Descubrimos la historia del menú del día | Hosteleriasalamanca.es

 

 

 Not only is today the first time for weeks that I have been able to have a swim in the local pool, it will also be the first time that we will be able to go to a restaurant and have a menu del dia.  Replete with masks and tubes of hygienic, alcohol-heavy hand wash, we will venture into the centre of town and re-patronize one of our favourite restaurants Olave.

     While the food is generally good to excellent, the usp for me is the fact that they provide Catalan bread, i.e. toasted bread with ripe tomatoes and garlic to squeeze and scrape.  Sometimes this bread is the best part of the meal!

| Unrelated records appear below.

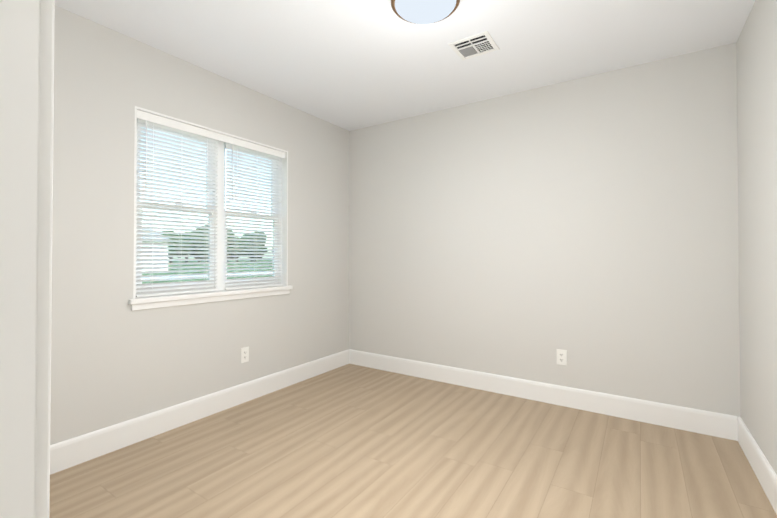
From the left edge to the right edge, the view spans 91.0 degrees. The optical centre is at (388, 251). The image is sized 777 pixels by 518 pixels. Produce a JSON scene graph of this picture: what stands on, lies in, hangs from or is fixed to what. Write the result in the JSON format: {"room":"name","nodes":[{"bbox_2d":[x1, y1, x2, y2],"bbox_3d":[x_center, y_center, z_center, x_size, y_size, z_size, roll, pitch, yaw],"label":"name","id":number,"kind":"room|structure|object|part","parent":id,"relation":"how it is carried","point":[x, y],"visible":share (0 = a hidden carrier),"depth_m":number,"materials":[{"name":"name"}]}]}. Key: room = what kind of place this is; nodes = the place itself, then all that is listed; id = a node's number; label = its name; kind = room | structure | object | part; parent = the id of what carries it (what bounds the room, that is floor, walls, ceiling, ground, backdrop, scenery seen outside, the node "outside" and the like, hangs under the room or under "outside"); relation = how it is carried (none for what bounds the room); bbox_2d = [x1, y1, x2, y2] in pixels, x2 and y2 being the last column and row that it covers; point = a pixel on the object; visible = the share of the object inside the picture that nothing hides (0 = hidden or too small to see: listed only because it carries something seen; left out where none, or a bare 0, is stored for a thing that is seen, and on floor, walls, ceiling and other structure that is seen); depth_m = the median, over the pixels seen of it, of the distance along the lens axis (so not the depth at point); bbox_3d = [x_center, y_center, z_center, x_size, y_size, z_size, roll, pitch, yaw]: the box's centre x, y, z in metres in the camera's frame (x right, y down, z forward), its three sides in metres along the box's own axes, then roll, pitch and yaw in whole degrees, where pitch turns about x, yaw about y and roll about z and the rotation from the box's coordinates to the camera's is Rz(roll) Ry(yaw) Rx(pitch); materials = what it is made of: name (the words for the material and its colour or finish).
{"room":"empty bedroom","nodes":[
{"label":"empty bedroom","id":0,"kind":"room"},
{"bbox_2d":[50,5,348,444],"bbox_3d":[-1.334,-0.061,2.748,0.140,2.440,3.140,0,-1,33],"label":"wall","id":1,"kind":"structure","parent":0,"point":[115,359],"depth_m":2.36,"materials":[{"name":"white paint"}]},
{"bbox_2d":[50,349,349,474],"bbox_3d":[-1.239,1.086,2.738,0.016,0.145,2.970,0,-1,33],"label":"baseboard","id":2,"kind":"structure","parent":1,"relation":"attached to","point":[69,453],"depth_m":2.49,"materials":[{"name":"white wood"}]},
{"bbox_2d":[136,118,281,294],"bbox_3d":[-1.289,-0.282,2.870,0.074,1.185,1.210,0,-1,33],"label":"window","id":3,"kind":"structure","parent":1,"relation":"in","point":[219,250],"depth_m":2.85,"materials":[{"name":"white plastic"}]},
{"bbox_2d":[136,119,218,296],"bbox_3d":[-1.401,-0.288,2.581,0.042,1.152,0.543,0,-1,33],"label":"window blind","id":4,"kind":"object","parent":3,"relation":"attached to","point":[205,147],"visible":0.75,"depth_m":2.56,"materials":[{"name":"white plastic"}]},
{"bbox_3d":[-1.286,-0.282,2.868,0.066,1.095,1.120,0,-1,33],"label":"window sash","id":5,"kind":"part","parent":3,"relation":"part of","materials":[{"name":"white plastic"}]},
{"bbox_2d":[225,143,282,289],"bbox_3d":[-1.068,-0.282,3.088,0.042,1.152,0.543,0,-1,33],"label":"window blind","id":6,"kind":"object","parent":3,"relation":"attached to","point":[237,155],"visible":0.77,"depth_m":3.07,"materials":[{"name":"white plastic"}]},
{"bbox_2d":[133,106,287,298],"bbox_3d":[-1.234,-0.283,2.834,0.065,1.185,1.210,0,-1,33],"label":"liner","id":7,"kind":"object","parent":1,"relation":"in","point":[285,222],"visible":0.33,"depth_m":3.18,"materials":[{"name":"white wood"}]},
{"bbox_2d":[137,110,284,158],"bbox_3d":[-1.237,-0.836,2.843,0.040,0.052,1.178,0,-1,33],"label":"blind valance","id":8,"kind":"object","parent":7,"relation":"attached to","point":[153,118],"visible":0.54,"depth_m":2.71,"materials":[{"name":"white plastic"}]},
{"bbox_2d":[128,285,292,310],"bbox_3d":[-1.224,0.329,2.821,0.109,0.070,1.266,0,-1,33],"label":"window sill","id":9,"kind":"structure","parent":1,"relation":"attached to","point":[148,302],"depth_m":2.65,"materials":[{"name":"white wood"}]},
{"bbox_2d":[241,347,248,362],"bbox_3d":[-1.108,0.801,2.948,0.007,0.115,0.070,0,-1,33],"label":"electrical outlet","id":10,"kind":"object","parent":1,"relation":"attached to","point":[244,354],"visible":1,"depth_m":2.95,"materials":[{"name":"white plastic"}]},
{"bbox_2d":[55,0,754,130],"bbox_3d":[-0.355,-1.358,1.341,3.340,0.120,4.720,0,-1,33],"label":"ceiling","id":11,"kind":"structure","parent":0,"point":[349,65],"depth_m":2.36,"materials":[{"name":"white paint"}]},
{"bbox_2d":[391,0,459,23],"bbox_3d":[0.185,-1.244,1.924,0.346,0.095,0.346,0,-1,33],"label":"lamp","id":12,"kind":"object","parent":11,"relation":"attached to","point":[422,11],"visible":1,"depth_m":1.92,"materials":[{"name":"white glass"}]},
{"bbox_2d":[448,31,498,59],"bbox_3d":[0.536,-1.282,2.394,0.250,0.008,0.235,0,-1,33],"label":"ceiling vent","id":13,"kind":"object","parent":11,"relation":"in","point":[478,44],"visible":1,"depth_m":2.39,"materials":[{"name":"white metal"}]},
{"bbox_2d":[49,364,776,517],"bbox_3d":[-0.355,1.202,1.311,3.340,0.120,4.720,0,-1,33],"label":"floor","id":14,"kind":"structure","parent":0,"point":[351,441],"depth_m":2.06,"materials":[{"name":"brown wood"}]},
{"bbox_2d":[349,43,739,417],"bbox_3d":[0.904,-0.056,3.239,3.340,2.440,0.140,0,-1,33],"label":"wall","id":15,"kind":"structure","parent":0,"point":[589,224],"depth_m":2.86,"materials":[{"name":"white paint"}]},
{"bbox_2d":[350,349,733,439],"bbox_3d":[0.861,1.091,3.160,3.060,0.145,0.016,0,-1,33],"label":"baseboard","id":16,"kind":"structure","parent":15,"relation":"attached to","point":[715,424],"depth_m":2.85,"materials":[{"name":"white wood"}]},
{"bbox_2d":[557,349,566,365],"bbox_3d":[1.304,0.800,2.878,0.070,0.115,0.007,0,-1,33],"label":"electrical outlet","id":17,"kind":"object","parent":15,"relation":"attached to","point":[561,357],"visible":1,"depth_m":2.87,"materials":[{"name":"white plastic"}]},
{"bbox_2d":[736,0,776,473],"bbox_3d":[0.944,-0.089,0.388,0.140,2.440,4.580,0,-1,33],"label":"wall","id":18,"kind":"structure","parent":0,"point":[756,45],"depth_m":1.94,"materials":[{"name":"white paint"}]},
{"bbox_2d":[734,416,776,513],"bbox_3d":[1.304,1.067,1.065,0.016,0.145,2.970,0,-1,33],"label":"baseboard","id":19,"kind":"structure","parent":18,"relation":"attached to","point":[767,477],"depth_m":1.93,"materials":[{"name":"white"}]},
{"bbox_3d":[-0.822,-0.086,0.616,3.060,2.440,0.140,0,-1,33],"label":"wall","id":20,"kind":"structure","parent":0,"visible":0},
{"bbox_2d":[0,0,54,517],"bbox_3d":[-0.070,0.076,0.119,0.936,2.103,0.170,0,-1,33],"label":"door frame","id":21,"kind":"structure","parent":20,"relation":"in","point":[19,35],"depth_m":0.39,"materials":[{"name":"white wood"}]},
{"label":"outside","id":22,"kind":"structure","parent":0,"visible":0},
{"bbox_2d":[142,225,272,283],"bbox_3d":[-45.525,-2.108,44.800,119.830,8.614,204.509,0,-1,33],"label":"garden","id":23,"kind":"object","parent":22,"point":[201,257],"depth_m":47.15,"materials":[{"name":"green plant"}]}
]}

     To be frank, we are so eager to get back into the habit of eating out, that virtually anything will be a treat!  Though, I have to say that it is relatively easy to find a more-than-acceptable meal at a reasonable cost in Castelldefels.  While that is true, I also have to admit that my standards have risen appreciably since I have lived here.  When I first arrived, the delight I felt at virtually anything that was put in front of me meant that my critical gastronomic abilities were somewhat deadened.  Now, I am more demanding – much to Toni’s satisfaction, as he feels that I am getting more and more attuned to what is best in Catalan cooking.  Though sincerely liking the lumpen, solid fat of fuet is still a major stumbling block to my wholesale acceptance of Catalan cooking and food as the ideal!